IIRC request entity is the request body. So if you're operating with request bodies, it might be appropriate as Julian wrote.
You commented:
IMHO, the text for 400 speaks of malformed syntax. I would assume the syntax here relates to the syntax of HTTP string that the client sends across to the server.
That could be, but it can be anything syntactically expressed, the whole request, only some request headers, or a specific request header, the request URI etc.. 400 Is not specifically about "HTTP string syntax", it's infact the general answer to a client error:
The 4xx class of status code is intended for cases in which the client seems to have erred. Except when responding to a HEAD request, the server SHOULD include an entity containing an explanation of the error situation, and whether it is a temporary or permanent condition. These status codes are applicable to any request method. User agents SHOULD display any included entity to the user.
The important part is here that you must tell the client what went wrong. The status code is just telling that something went wrong (in the 4xx class), but HTTP has not been specifically designed to make a missing query-info part parameter noteable as error condition.
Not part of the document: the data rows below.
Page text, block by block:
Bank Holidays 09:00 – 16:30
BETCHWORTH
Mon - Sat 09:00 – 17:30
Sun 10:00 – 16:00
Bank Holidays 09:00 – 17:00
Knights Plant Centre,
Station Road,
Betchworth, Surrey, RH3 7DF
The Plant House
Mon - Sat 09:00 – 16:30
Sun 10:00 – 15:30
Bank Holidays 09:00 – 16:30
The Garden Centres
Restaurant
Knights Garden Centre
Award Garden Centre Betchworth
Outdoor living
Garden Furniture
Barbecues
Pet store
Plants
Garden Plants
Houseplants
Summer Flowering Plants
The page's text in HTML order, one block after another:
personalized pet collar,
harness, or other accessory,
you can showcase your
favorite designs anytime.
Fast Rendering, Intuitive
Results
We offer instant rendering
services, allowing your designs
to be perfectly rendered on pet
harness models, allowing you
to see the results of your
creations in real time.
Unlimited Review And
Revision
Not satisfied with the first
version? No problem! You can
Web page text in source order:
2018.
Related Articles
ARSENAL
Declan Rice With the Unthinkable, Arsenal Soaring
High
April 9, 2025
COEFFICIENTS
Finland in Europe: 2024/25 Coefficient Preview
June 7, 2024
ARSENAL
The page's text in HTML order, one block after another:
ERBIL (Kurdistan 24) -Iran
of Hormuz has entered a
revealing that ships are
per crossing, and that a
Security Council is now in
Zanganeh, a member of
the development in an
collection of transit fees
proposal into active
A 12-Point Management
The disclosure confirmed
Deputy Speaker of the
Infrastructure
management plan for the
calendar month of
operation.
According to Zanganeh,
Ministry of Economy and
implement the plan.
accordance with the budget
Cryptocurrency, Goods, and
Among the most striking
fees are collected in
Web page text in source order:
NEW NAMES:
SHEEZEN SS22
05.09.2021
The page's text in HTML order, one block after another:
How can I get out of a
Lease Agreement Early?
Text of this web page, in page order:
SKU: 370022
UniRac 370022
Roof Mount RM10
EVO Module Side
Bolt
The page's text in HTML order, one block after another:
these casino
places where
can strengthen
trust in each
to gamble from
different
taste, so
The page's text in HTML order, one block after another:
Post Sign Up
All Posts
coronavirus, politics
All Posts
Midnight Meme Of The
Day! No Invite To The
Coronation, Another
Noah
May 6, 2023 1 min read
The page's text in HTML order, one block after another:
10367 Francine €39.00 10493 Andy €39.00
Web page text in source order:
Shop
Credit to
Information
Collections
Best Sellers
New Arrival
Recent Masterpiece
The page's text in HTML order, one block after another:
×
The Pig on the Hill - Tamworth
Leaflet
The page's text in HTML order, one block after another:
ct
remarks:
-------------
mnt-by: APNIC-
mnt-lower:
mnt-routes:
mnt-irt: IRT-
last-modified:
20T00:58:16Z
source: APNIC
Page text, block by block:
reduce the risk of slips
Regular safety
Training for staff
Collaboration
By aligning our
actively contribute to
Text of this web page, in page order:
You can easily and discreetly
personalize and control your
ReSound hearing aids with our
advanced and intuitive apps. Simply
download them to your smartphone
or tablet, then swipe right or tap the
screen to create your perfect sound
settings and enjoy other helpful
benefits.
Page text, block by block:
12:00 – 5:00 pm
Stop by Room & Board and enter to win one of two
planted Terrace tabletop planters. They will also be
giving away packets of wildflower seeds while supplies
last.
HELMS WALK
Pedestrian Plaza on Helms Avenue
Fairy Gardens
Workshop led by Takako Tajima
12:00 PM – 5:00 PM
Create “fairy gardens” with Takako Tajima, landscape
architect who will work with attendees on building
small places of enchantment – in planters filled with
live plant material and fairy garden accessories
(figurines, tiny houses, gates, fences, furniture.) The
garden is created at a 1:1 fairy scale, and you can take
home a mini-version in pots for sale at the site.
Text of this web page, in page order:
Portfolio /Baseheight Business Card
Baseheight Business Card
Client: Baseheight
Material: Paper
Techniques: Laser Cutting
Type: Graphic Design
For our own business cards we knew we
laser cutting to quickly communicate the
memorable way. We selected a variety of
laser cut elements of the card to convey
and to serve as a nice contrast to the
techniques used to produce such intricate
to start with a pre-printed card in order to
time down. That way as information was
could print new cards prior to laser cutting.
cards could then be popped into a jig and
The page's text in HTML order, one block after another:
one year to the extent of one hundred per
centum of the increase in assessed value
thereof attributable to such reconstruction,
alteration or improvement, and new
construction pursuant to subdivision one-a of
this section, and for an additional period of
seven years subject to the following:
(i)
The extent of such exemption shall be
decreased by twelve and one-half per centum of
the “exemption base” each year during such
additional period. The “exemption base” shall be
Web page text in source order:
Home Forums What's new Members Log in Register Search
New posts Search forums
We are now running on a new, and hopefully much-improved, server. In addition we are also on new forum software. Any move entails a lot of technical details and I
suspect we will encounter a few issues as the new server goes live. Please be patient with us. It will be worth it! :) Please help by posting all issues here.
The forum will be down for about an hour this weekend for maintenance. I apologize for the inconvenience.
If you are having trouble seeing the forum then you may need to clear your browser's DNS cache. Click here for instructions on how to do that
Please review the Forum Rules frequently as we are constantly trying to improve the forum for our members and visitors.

By fact, URI only knows that there is a query-info part and not what it means.
If you think 400 is too broad I suggest you pick 404 if the problem is URI related, e.g. $_GET variables.
I don't know about the RFC writers' intentions, but the status code I have seen used in the wild for that case is 400 Bad Request.
422 is a regular HTTP status code; and it is used outside WebDAV. Contrary to what others say, there's no problem with that; HTTP has a status code registry for a reason.
See http://www.iana.org/assignments/http-status-codes
Read this carefully:
https://en.wikipedia.org/wiki/List_of_HTTP_status_codes
422 is a WebDAV-specific thing, and I haven't seen it used for anything else.
400, even though not intended for this particular purpose, seems to be a common choice.
404 is also a viable choice if your API is RESTful or similar (using the path part of the URI to indicate search parameters)
Description as quoted against 400
The request could not be understood by the server due to malformed syntax. The client SHOULD NOT repeat the request without modifications.
(Emphasis mine)
That speaks of malformed syntax, which is not the case when the browser sends a request to the server. Its just the case of missing parameters (while there's no malformed syntax).
I would suggest stick with 404 :)
(Experts correct me if I am wrong anywhere :) )
I need to answer this old question because the most upvoted and accepted answer is plain wrong.
From RFC 9110 - HTTP Semantics:
The 400 (Bad Request) status code indicates that the server cannot or
will not process the request due to something that is perceived to be
a client error (e.g., malformed request syntax, invalid request
message framing, or deceptive request routing).
So 400 is what you have to use.
Do not use 404, because you will completely mislead the API consumer. 404 means that the resource was not found on the server:
The 404 (Not Found) status code indicates that the origin server did
not find a current representation for the target resource or is not
willing to disclose that one exists.